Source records
>>

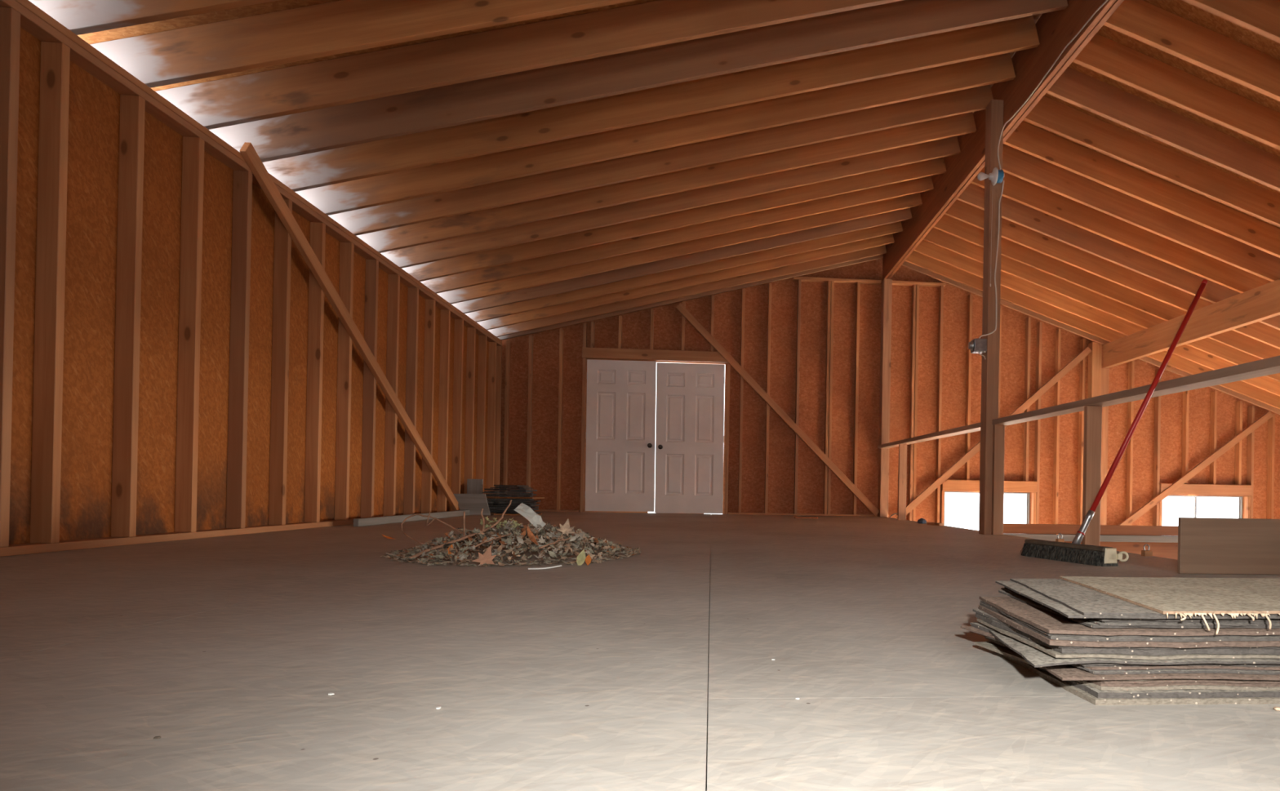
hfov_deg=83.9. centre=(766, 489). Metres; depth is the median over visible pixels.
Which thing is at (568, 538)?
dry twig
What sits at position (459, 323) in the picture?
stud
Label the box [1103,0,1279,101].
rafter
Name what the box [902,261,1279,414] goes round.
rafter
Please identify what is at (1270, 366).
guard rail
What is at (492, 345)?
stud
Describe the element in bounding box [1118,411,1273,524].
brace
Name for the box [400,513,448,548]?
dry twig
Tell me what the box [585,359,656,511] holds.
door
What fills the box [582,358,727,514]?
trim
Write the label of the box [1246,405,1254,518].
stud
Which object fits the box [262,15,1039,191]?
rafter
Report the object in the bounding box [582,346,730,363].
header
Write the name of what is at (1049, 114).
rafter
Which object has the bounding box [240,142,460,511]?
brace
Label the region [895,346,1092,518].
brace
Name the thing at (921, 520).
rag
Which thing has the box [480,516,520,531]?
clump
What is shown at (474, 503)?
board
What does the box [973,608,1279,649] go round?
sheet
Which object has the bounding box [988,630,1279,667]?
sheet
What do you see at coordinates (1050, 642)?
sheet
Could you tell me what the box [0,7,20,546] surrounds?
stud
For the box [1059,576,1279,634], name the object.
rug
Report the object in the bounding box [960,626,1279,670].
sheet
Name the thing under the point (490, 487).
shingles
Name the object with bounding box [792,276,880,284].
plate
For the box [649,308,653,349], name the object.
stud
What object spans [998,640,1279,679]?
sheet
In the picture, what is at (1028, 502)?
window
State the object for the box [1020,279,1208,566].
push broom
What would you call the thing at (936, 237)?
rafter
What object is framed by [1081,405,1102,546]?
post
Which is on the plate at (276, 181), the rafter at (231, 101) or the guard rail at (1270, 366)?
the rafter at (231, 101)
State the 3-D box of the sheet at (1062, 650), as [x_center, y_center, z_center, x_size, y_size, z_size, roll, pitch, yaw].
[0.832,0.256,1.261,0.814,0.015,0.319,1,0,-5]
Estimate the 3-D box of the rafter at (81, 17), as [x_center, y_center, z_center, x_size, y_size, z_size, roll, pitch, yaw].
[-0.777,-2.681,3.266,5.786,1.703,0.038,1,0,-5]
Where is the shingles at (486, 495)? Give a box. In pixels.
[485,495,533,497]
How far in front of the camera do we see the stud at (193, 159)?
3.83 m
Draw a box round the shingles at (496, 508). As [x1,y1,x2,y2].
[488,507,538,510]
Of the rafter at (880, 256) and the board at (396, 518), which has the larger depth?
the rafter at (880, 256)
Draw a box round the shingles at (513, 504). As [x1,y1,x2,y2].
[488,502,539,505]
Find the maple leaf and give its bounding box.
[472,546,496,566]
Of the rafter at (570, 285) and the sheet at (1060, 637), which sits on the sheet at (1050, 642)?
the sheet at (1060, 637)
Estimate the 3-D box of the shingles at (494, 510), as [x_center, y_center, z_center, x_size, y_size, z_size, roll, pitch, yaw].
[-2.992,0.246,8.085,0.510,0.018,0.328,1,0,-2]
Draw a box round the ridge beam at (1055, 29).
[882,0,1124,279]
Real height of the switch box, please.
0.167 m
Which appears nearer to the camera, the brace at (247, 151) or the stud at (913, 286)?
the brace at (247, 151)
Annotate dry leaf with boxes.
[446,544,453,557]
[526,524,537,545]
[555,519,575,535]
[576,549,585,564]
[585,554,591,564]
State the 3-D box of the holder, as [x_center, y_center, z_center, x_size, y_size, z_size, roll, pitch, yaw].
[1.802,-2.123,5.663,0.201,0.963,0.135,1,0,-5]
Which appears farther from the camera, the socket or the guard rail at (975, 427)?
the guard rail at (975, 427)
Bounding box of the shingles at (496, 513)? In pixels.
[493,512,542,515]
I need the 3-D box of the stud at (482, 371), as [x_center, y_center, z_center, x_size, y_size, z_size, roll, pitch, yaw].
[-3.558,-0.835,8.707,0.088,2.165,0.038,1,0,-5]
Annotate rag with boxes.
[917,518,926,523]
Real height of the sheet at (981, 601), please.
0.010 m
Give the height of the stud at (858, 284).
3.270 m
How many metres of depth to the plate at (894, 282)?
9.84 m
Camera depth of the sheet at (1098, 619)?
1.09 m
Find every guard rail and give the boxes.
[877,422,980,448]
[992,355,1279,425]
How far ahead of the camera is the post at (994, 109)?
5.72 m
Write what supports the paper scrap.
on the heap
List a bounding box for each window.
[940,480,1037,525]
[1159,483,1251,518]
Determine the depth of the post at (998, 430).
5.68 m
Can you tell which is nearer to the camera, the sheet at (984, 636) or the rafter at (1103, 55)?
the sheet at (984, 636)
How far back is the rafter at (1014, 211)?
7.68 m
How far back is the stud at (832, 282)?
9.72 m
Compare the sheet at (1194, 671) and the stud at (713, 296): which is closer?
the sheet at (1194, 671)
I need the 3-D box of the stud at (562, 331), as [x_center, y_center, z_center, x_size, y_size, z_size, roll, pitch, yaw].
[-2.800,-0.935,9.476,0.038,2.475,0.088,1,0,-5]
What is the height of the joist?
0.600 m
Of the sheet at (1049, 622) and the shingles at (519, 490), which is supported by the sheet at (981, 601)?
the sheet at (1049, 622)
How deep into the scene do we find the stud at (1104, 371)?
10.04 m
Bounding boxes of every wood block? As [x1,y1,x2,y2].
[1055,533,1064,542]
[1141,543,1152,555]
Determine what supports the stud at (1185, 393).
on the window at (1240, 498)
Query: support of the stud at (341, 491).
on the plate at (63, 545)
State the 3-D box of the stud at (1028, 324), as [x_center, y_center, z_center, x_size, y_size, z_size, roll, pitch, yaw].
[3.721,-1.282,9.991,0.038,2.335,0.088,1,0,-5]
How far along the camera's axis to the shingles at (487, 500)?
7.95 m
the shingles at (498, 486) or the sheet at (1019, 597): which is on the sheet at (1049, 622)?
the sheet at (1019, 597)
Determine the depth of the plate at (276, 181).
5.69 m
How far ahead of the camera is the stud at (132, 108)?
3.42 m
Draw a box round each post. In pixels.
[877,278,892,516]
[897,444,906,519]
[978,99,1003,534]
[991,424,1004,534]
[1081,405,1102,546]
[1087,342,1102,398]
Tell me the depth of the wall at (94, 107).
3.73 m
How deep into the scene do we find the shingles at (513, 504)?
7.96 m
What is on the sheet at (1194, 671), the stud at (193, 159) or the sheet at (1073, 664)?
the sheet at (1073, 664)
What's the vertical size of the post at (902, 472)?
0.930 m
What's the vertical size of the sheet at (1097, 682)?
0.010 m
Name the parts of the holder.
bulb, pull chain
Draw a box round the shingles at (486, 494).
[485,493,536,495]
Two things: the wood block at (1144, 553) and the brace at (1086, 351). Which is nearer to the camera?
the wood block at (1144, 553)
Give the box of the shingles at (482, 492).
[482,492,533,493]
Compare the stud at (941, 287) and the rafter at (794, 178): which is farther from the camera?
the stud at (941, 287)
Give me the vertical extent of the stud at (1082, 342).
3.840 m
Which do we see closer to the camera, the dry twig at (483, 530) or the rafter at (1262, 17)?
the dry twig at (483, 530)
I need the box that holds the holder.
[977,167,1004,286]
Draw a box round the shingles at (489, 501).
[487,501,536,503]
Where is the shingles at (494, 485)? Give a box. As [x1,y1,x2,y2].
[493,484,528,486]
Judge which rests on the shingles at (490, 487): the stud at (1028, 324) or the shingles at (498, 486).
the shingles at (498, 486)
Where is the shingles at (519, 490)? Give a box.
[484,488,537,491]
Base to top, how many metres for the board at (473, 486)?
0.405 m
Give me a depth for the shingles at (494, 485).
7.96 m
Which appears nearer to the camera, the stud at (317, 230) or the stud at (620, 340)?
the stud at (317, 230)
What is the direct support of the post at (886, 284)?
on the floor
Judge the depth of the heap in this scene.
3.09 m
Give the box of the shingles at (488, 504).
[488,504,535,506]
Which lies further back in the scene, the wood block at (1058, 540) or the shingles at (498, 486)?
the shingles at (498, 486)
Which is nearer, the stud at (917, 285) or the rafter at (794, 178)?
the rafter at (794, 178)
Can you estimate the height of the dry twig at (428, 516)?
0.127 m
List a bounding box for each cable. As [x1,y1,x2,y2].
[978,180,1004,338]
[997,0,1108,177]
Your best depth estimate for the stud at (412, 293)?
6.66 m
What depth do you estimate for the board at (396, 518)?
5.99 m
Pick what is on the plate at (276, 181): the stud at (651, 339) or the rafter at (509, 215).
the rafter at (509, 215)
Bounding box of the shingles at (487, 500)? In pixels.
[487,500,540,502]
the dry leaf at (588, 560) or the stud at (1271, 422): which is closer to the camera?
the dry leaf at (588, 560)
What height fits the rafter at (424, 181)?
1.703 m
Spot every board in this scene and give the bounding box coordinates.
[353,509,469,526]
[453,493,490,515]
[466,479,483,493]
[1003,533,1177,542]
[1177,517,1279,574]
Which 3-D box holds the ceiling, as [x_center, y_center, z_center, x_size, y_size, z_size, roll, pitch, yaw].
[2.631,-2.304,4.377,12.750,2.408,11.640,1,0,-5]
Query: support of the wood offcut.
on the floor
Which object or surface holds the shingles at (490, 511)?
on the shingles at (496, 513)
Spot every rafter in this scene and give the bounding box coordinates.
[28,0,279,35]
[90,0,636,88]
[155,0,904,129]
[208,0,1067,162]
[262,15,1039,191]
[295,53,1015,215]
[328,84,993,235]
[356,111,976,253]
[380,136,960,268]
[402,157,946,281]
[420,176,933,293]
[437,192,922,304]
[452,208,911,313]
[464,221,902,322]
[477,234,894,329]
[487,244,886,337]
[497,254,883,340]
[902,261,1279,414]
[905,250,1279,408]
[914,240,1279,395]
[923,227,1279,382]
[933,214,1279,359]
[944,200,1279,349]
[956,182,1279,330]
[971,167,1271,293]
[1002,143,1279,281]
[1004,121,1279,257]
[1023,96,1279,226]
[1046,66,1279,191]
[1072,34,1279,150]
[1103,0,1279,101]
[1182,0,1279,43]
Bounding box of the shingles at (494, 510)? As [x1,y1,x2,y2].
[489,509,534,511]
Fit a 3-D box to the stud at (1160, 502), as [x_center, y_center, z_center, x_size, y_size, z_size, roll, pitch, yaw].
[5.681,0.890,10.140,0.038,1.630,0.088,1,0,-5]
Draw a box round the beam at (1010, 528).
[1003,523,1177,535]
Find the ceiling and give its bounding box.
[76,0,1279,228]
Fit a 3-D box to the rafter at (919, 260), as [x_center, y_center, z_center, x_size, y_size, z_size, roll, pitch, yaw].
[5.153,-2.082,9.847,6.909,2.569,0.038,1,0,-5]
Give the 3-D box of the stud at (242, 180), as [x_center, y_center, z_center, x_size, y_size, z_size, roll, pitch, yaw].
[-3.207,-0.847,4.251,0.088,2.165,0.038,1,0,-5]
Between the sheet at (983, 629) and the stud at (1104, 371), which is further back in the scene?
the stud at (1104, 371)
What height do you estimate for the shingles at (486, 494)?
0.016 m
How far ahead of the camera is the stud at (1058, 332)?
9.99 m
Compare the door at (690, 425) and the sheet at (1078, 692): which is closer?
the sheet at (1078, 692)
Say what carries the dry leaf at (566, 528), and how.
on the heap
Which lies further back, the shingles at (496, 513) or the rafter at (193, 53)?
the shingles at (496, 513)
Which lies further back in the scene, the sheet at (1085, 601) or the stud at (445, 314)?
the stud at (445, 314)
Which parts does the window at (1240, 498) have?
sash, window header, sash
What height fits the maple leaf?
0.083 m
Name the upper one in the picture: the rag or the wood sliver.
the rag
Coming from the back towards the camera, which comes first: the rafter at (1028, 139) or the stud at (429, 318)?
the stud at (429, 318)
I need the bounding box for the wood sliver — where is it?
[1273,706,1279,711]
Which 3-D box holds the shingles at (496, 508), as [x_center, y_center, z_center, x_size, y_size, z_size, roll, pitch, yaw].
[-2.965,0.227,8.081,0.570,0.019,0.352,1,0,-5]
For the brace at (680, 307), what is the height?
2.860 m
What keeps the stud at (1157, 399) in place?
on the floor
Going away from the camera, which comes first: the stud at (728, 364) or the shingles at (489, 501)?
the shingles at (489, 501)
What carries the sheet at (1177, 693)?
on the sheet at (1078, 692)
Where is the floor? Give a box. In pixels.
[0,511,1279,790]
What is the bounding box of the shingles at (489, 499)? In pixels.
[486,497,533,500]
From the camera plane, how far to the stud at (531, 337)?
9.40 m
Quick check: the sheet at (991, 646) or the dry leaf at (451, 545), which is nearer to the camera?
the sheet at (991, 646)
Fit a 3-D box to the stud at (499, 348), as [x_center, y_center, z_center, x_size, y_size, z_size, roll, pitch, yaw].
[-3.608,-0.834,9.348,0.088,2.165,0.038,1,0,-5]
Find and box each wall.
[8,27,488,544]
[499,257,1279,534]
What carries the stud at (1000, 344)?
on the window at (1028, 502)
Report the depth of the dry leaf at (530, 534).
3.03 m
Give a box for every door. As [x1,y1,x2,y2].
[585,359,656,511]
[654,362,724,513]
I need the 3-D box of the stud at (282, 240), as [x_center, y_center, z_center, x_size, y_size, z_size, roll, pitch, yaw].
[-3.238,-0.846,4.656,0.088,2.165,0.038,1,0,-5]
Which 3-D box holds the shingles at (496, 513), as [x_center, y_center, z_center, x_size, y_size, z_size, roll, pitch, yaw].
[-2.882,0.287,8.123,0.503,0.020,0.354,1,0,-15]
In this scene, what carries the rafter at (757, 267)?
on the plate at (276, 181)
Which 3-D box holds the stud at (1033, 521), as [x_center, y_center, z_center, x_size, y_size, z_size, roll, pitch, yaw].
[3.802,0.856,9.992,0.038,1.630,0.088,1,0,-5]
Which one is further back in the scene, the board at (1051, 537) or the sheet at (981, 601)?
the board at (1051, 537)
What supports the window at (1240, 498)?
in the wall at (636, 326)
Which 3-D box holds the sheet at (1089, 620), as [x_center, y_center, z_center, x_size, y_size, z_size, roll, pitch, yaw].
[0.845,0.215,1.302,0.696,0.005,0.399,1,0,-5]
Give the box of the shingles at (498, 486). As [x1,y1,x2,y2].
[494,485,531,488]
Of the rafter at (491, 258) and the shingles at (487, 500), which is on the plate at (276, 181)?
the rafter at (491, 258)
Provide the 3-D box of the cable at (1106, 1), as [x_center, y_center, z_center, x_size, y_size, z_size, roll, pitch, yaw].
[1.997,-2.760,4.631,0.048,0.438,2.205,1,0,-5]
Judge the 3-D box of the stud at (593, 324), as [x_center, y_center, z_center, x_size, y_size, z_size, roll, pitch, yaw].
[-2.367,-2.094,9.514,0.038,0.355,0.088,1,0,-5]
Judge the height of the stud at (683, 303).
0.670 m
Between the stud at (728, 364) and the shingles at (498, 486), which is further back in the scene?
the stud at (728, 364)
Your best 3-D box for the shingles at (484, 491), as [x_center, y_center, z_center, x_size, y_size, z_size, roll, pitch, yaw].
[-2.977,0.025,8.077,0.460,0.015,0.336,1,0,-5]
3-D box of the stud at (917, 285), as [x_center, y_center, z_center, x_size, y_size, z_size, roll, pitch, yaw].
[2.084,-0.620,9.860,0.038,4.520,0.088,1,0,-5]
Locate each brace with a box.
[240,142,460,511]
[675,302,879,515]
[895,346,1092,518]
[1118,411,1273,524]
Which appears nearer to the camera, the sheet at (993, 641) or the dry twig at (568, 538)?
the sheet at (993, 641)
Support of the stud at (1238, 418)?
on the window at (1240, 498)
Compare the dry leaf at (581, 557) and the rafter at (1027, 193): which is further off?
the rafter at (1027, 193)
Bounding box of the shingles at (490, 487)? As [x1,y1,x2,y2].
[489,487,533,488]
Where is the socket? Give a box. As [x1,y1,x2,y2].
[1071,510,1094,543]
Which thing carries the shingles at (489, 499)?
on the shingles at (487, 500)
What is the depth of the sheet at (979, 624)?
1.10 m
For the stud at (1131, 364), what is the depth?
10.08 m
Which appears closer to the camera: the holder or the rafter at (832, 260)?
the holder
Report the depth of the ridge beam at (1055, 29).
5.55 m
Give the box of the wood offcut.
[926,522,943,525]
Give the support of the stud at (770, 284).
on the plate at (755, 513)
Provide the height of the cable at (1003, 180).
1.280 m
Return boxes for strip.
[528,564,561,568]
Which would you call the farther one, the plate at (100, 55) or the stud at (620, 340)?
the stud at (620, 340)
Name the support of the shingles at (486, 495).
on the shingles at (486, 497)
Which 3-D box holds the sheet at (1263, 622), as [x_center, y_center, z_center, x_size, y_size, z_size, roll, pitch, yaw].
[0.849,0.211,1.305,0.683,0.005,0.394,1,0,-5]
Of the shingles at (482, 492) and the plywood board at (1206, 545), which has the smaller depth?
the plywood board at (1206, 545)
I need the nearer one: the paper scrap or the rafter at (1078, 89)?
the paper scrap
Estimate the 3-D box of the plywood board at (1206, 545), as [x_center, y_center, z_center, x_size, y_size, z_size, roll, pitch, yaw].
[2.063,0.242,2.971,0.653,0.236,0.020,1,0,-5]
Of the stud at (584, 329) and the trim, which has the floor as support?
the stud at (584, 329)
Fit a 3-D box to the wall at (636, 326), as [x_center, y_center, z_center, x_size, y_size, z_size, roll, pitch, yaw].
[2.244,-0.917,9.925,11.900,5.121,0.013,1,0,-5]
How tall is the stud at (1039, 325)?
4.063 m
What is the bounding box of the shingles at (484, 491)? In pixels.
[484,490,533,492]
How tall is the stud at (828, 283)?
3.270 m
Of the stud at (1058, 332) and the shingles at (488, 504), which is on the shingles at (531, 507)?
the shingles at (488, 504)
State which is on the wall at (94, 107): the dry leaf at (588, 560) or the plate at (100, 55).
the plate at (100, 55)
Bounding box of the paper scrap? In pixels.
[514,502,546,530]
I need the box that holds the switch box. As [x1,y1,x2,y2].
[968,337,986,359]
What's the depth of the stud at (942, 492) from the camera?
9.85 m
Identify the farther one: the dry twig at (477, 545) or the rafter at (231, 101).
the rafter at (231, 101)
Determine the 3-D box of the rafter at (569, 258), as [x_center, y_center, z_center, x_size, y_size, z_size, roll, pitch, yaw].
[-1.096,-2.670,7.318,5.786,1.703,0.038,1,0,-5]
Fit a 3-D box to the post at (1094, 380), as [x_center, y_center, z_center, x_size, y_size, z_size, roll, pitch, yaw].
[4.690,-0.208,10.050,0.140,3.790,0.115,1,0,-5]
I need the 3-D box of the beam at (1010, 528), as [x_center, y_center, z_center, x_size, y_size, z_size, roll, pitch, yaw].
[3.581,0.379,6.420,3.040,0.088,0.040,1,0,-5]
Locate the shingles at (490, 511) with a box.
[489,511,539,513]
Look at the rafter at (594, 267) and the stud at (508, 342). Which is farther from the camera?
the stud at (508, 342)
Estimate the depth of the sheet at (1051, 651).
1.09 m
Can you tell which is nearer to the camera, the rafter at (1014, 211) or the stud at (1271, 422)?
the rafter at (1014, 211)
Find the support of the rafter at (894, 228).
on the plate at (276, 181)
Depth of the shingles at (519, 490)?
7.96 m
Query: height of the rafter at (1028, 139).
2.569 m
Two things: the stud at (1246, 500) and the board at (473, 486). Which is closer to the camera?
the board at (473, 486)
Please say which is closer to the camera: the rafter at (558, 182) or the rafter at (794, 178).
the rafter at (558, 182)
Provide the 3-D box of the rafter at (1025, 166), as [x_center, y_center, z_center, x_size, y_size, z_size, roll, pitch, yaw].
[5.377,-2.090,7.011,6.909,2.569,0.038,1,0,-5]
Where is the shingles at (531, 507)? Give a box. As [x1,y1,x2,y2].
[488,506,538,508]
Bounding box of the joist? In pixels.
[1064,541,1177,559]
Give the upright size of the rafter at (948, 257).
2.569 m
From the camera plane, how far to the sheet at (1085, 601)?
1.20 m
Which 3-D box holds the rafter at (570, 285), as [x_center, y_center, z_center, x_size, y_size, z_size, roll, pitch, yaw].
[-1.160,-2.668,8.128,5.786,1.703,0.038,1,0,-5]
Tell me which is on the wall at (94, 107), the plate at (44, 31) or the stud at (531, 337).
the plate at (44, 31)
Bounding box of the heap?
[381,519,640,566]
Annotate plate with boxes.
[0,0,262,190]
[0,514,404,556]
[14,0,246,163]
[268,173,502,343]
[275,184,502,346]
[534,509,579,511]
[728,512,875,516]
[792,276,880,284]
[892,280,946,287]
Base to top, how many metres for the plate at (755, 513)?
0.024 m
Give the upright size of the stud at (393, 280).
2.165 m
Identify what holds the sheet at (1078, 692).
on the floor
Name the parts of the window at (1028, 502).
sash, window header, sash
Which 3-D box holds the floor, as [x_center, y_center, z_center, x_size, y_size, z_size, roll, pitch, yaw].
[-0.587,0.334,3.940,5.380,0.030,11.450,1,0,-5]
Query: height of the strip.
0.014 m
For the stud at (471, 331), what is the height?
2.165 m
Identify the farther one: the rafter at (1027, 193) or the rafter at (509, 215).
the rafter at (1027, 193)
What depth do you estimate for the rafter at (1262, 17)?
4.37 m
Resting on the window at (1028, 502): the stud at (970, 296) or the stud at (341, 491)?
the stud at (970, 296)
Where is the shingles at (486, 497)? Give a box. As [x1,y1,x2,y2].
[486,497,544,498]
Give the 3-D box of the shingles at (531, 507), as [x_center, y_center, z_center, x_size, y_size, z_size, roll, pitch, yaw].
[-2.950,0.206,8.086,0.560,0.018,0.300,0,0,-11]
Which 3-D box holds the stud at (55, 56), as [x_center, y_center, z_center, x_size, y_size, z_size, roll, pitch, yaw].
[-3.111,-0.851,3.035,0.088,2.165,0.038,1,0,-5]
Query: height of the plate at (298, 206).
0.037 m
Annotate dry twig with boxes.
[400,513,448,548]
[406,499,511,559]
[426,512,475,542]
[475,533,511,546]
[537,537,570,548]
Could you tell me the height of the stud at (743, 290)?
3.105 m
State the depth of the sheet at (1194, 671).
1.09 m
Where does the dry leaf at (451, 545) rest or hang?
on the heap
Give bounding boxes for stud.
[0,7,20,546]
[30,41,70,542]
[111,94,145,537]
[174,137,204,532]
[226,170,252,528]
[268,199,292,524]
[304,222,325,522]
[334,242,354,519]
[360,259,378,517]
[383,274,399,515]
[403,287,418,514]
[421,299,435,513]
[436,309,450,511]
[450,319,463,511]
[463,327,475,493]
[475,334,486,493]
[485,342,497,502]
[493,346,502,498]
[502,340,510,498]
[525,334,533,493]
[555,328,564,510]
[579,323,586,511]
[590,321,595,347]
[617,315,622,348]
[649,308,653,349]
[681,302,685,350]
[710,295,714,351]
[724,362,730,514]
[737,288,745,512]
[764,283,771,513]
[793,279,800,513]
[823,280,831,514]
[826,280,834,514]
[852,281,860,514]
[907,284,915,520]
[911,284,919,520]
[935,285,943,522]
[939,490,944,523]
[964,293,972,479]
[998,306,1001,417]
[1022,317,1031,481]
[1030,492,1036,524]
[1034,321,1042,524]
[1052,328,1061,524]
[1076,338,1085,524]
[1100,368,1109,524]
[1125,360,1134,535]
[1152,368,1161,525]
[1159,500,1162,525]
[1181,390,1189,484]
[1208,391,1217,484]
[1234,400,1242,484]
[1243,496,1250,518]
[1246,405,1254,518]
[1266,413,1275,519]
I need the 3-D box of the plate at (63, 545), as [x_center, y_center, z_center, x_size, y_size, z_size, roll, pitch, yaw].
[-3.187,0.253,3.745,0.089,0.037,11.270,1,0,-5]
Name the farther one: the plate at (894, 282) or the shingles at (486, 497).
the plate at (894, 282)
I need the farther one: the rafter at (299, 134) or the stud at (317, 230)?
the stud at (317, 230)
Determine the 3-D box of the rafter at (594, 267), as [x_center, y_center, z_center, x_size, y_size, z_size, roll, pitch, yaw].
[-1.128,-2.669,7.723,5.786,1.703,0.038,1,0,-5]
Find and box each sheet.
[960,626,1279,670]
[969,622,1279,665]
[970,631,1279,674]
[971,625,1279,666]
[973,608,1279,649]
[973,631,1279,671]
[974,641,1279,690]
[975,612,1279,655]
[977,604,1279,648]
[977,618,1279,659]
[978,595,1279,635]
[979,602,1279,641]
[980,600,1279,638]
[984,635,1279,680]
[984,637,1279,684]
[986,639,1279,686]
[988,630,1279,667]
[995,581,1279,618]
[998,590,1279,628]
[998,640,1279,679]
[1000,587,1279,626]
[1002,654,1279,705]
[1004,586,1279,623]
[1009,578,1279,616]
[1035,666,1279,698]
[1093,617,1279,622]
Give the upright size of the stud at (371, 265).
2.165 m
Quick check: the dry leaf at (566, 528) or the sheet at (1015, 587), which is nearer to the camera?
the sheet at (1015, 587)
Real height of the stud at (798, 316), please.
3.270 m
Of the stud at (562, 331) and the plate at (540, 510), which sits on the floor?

<<

• WHAT THIS TASK INVOLVES
Reproduce, exactly as they stand in the data above, the lines from the one that holds "Which one is" to the one that holds "[2.084,-0.620,9.860,0.038,4.520,0.088,1,0,-5]", inclusive.

• EXERCISE RESPONSE
Which one is further back in the scene, the board at (1051, 537) or the sheet at (981, 601)?
the board at (1051, 537)
What supports the window at (1240, 498)?
in the wall at (636, 326)
Which 3-D box holds the sheet at (1089, 620), as [x_center, y_center, z_center, x_size, y_size, z_size, roll, pitch, yaw].
[0.845,0.215,1.302,0.696,0.005,0.399,1,0,-5]
Give the box of the shingles at (498, 486). As [x1,y1,x2,y2].
[494,485,531,488]
Of the rafter at (491, 258) and the shingles at (487, 500), which is on the plate at (276, 181)?
the rafter at (491, 258)
Provide the 3-D box of the cable at (1106, 1), as [x_center, y_center, z_center, x_size, y_size, z_size, roll, pitch, yaw].
[1.997,-2.760,4.631,0.048,0.438,2.205,1,0,-5]
Judge the 3-D box of the stud at (593, 324), as [x_center, y_center, z_center, x_size, y_size, z_size, roll, pitch, yaw].
[-2.367,-2.094,9.514,0.038,0.355,0.088,1,0,-5]
Judge the height of the stud at (683, 303).
0.670 m
Between the stud at (728, 364) and the shingles at (498, 486), which is further back in the scene?
the stud at (728, 364)
Your best 3-D box for the shingles at (484, 491), as [x_center, y_center, z_center, x_size, y_size, z_size, roll, pitch, yaw].
[-2.977,0.025,8.077,0.460,0.015,0.336,1,0,-5]
3-D box of the stud at (917, 285), as [x_center, y_center, z_center, x_size, y_size, z_size, roll, pitch, yaw].
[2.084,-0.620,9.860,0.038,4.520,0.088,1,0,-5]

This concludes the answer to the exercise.